How the European Central Bank could finally pull the trigger on a Grexit

The 'sword of Damocles' is hanging over Greece's banks and the impasse with its creditors could now bring it down for good

Graffiti outside the European Central Bank in Frankfurt
Greece and its lenders are playing poker over its future in the eurozone Credit: Photo: Reuters

Greece's stand-off with its creditors shows little signs of abating.

After the latest, unpromising round of talks between the new Greek government and the euro's finance ministers, both parties have hardened their negotiating positions in anticipation of yet another showdown, which is now temporarily penciled in for Friday.

But even before we get to the end of the week, the prospects of a disorderly exit for Greece could be heightened significantly.

On Wednesday, the European Central Bank will have its say on events.

The ECB will be meeting to discuss whether or not it should continue to provide the emergency funds that are helping keep Greece's banks alive.

This Emergency Liquidity Assistance (ELA) is the last remaining link between the country's lenders and the eurozone.

For that very reason, ELA now hangs like the "sword of Damocles" over Greek banks, according to Lorcan Roche Kelly of Bloomberg.

The lenders themselves have no control over whether they will remain eligible for this vital source of assistance.

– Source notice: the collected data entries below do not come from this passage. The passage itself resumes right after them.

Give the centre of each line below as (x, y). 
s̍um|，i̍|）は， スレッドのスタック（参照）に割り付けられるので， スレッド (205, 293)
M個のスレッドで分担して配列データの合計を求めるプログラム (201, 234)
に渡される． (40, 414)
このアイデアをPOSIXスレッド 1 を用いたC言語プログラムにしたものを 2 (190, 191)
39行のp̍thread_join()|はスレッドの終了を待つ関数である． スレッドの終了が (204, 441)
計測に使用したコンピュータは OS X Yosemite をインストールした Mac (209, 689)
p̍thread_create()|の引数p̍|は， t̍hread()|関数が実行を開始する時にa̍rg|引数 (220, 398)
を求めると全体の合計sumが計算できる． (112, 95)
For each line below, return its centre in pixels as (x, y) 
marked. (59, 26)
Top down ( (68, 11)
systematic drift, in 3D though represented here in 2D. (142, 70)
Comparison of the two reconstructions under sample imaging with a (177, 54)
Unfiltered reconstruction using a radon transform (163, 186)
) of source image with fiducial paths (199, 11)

It is the politics that will decide that.

Should no extension of a bail-out agreement be reached before Friday, the plug may well be pulled at the end of the month, effectively dumping Greece out of the euro.

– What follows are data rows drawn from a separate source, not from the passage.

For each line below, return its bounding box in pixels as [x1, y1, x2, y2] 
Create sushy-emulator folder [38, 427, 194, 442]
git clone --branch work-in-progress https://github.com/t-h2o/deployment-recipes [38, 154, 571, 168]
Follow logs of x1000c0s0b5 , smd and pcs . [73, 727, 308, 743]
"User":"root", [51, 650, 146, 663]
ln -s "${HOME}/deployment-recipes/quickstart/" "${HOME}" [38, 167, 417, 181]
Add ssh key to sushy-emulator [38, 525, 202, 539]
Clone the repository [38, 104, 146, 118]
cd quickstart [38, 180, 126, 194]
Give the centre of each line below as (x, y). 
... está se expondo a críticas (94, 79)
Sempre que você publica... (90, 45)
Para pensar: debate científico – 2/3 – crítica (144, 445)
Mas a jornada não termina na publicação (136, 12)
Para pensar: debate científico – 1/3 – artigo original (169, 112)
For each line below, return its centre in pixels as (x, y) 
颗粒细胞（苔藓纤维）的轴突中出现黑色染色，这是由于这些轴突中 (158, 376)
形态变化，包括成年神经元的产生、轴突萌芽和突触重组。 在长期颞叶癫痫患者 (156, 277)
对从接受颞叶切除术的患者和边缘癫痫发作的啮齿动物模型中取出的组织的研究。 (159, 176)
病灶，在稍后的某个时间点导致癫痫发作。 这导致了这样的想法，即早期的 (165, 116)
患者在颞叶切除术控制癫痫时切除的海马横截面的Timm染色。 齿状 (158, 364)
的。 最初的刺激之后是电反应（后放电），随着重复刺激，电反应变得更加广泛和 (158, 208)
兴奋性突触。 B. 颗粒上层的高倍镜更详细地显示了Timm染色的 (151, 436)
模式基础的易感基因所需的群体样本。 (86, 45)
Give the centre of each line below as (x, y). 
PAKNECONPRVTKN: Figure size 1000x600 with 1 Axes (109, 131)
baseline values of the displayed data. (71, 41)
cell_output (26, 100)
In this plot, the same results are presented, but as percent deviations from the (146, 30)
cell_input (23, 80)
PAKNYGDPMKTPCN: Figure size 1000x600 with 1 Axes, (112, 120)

Here's how it all could potentially play out:

Why ELA is so important

In a surprise move earlier this month, the ECB said it would stop accepting Greek bonds as collateral for cheap loans. The decision was taken as Mario Draghi and his colleagues thought the prospects of Syriza reaching a new bailout arrangement with its lenders was pretty slim.

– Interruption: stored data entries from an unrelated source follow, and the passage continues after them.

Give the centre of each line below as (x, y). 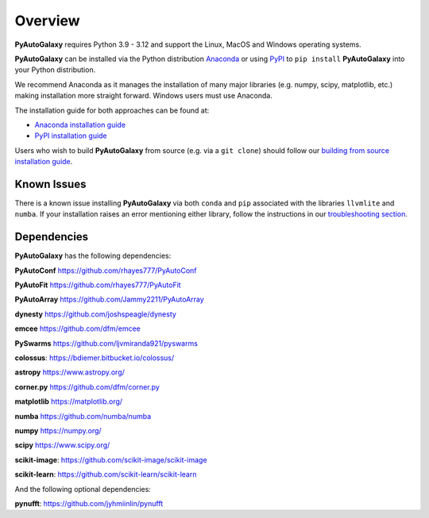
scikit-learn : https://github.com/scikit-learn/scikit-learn (106, 474)
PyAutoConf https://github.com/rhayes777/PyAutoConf (106, 271)
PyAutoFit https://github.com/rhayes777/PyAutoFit (98, 285)
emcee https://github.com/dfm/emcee (77, 328)
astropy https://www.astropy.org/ (70, 372)
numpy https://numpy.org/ (58, 430)
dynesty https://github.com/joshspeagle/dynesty (95, 314)
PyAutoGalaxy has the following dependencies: (93, 256)
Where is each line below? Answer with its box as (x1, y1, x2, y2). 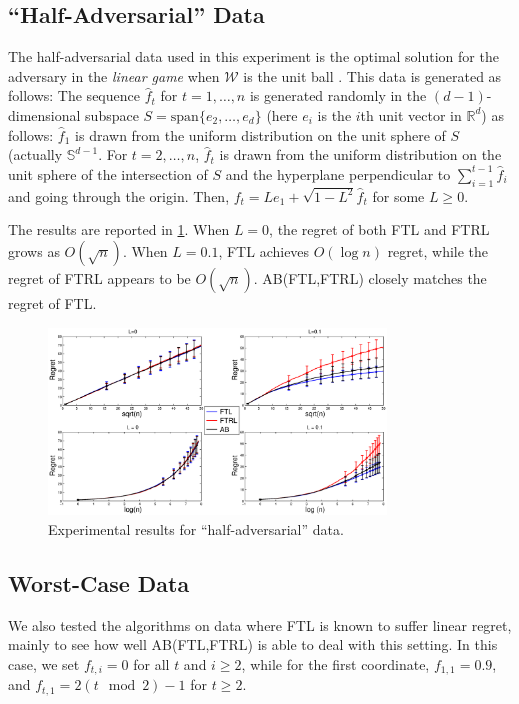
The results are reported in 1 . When (8, 219, 230, 240)
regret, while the (387, 241, 489, 262)
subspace (85, 104, 139, 125)
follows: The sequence (8, 85, 140, 106)
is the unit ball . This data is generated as (243, 65, 502, 86)
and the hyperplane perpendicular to (225, 163, 451, 184)
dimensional (8, 104, 81, 125)
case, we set (8, 654, 80, 674)
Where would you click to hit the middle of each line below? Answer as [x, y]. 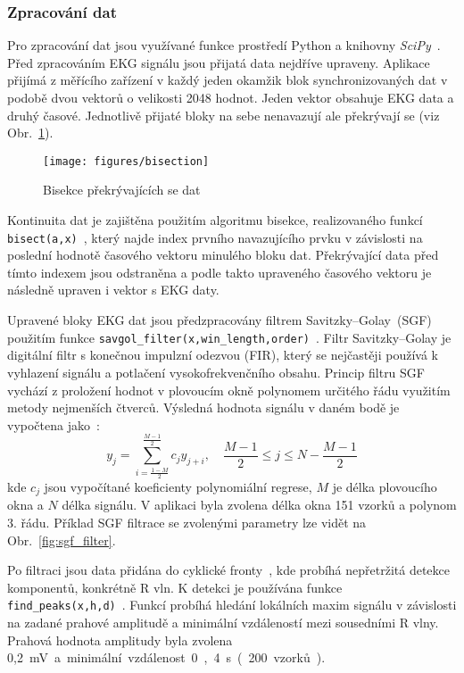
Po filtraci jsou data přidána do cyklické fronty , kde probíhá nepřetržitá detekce [228, 570]
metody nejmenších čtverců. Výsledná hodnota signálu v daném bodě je [203, 407]
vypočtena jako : [54, 424]
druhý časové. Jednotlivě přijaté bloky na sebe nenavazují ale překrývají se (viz [224, 115]
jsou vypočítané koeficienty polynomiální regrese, [178, 486]
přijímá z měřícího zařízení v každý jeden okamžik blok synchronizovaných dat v [228, 80]
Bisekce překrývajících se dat [122, 190]
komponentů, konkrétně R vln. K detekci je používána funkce [175, 587]
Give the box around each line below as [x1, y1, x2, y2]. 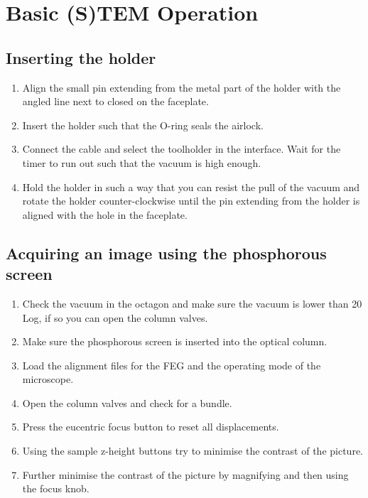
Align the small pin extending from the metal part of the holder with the [22, 80, 341, 94]
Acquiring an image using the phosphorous [6, 242, 327, 264]
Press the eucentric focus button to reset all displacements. [22, 419, 279, 434]
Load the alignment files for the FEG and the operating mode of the [22, 357, 321, 372]
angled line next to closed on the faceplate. [22, 94, 209, 109]
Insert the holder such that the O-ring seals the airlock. [22, 117, 264, 132]
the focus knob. [22, 481, 90, 496]
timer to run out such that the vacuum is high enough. [22, 155, 261, 170]
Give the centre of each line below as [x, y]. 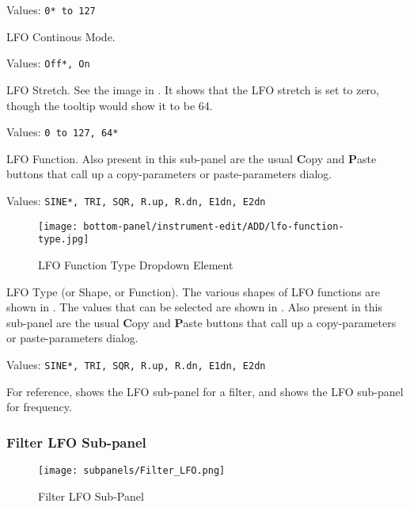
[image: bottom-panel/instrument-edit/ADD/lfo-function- [191, 226]
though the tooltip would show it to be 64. [110, 105]
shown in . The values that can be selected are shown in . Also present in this [195, 307]
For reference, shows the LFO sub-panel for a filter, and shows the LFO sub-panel [205, 391]
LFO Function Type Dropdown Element [136, 264]
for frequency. [39, 407]
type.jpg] [64, 240]
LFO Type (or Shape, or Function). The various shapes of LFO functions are [194, 291]
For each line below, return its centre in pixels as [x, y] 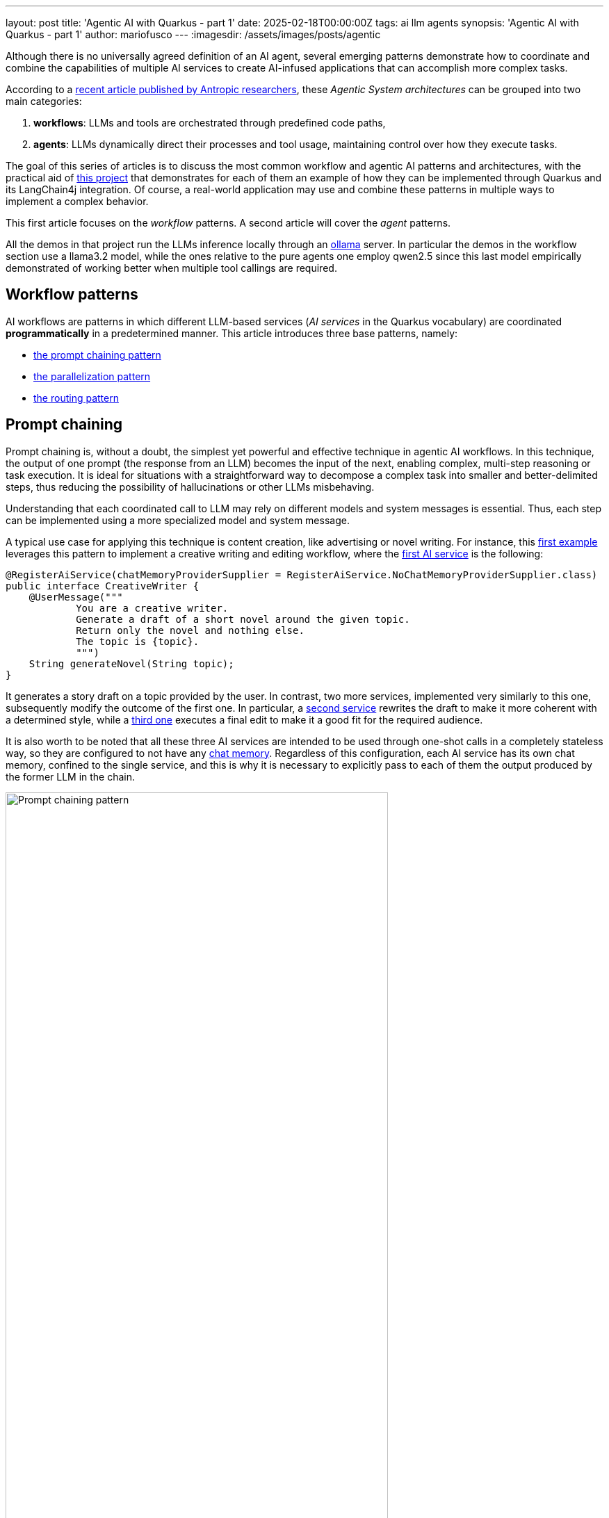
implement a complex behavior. [77, 201]
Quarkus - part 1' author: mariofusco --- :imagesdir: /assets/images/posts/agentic [193, 34]
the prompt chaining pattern [97, 354]
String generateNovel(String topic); [131, 663]
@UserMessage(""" [76, 597]
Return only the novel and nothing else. [190, 630]
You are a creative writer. [152, 608]
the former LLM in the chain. [71, 776]

But Greece's banks are still being propped up by ELA, which is designed to help banks facing liquidity problems. Lenders will continue to receive the funds as long as Athens remains in some semblance of a bail-out programme.

The main sticking point now emerging between Syriza and the 'Institutions' (formerly known as the Troika), is whether the current deal will be extended after it expires at the end of the month.

This is the preferred option of the eurozone's leaders, notably Germany. The Greeks however are demanding some form of "bridging" loan which would allow them to keep the country solvent while it negotiates better bail-out terms.

All of this puts the ECB in a bit of a bind. The central bank reviews its ELA decision every two weeks and will do so again on Wednesday. The current hiatus between Syriza and its creditors means any potential extension of the funds into March is looking very unlikely.

In recent weeks, the ECB has had to raise the ELA ceiling available for Greece's lenders to €65bn as deposits have started being withdrawn.

Does this mean there's a run on Greece's banks?

Not yet. Deposit withdrawals have accelerated since the new Greek government was elected at the end of January and amount to around €2bn a week.

If the pace of these outflows continues, Greek banks would eventually run out of money in just over three months, according to calculations from JP Morgan.

But the recent deterioration in talks between the two sides means more people are likely to start withdrawing their money as fears of a Grexit escalate.

The ECB has been here before

During Cyprus's crisis in 2013, the government's rejection of a bail-out deal led to the ECB threatening to withdraw the emergency cash that was propping up its stricken banks.

The ECB also raised the prospect of pulling the plug on Ireland if it did not accept an international bail-out back in 2010.

Can they really pull the trigger?

The rules around ELA are tricky. The ECB officially states that it will continue to provide emergency funding to banks as long as they remain solvent.

In Greece's case, the decision is likely to come down to the state of the bail-out negotiations. Having already banned Greek bonds as collateral, the ECB has shown it is willing to dip its toes into political waters in a bid to get both sides closer to reaching an agreement.

Any decision to withdraw ELA would however require a two-thirds majority in the 23-man govening council.

But the ECB may not even have to resort to such drastic action.

"A more explicit statement around when and how ELA usage would be capped by the ECB would be an additional means of raising the pressure on the Greek government," according to George Saravelos at Deutsche Bank.

It is this kind of signalling that is likely to help tighten the screws on both sides, and the ECB will hope, prompt them into ceding some ground in order to prevent Greece from becoming the first member to leave the euro.